Studio album by Van Zant
- Released: May 10, 2005
- Recorded: 2004–5 at The Sound Kitchen - Franklin, TN
- Genre: Country
- Length: 40:09
- Label: Columbia
- Producer: Joe Scaife, Mark Wright

Van Zant chronology
| Van Zant II (2001) | Get Right with the Man (2005) | My Kind of Country (2007) |

Singles from Get Right with the Man
- "Help Somebody" Released: March 7, 2005; "Nobody Gonna Tell Me What to Do" Released: September 19, 2005; "Things I Miss the Most" Released: April 10, 2006;

= Get Right with the Man =

Get Right with the Man is the fourth studio album by American musical duo Van Zant.

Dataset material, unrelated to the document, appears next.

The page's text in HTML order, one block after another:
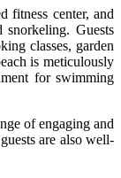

It was released in 2005 by Columbia Records. It peaked at number 2 on the Top Country Albums chart, and was certified Gold by the RIAA. The album includes the singles "Help Somebody", "Nobody Gonna Tell Me What to Do" and "Things I Miss the Most".
The song "I'm Doin' Alright", was featured in the 2006 EA Sports game NASCAR 07.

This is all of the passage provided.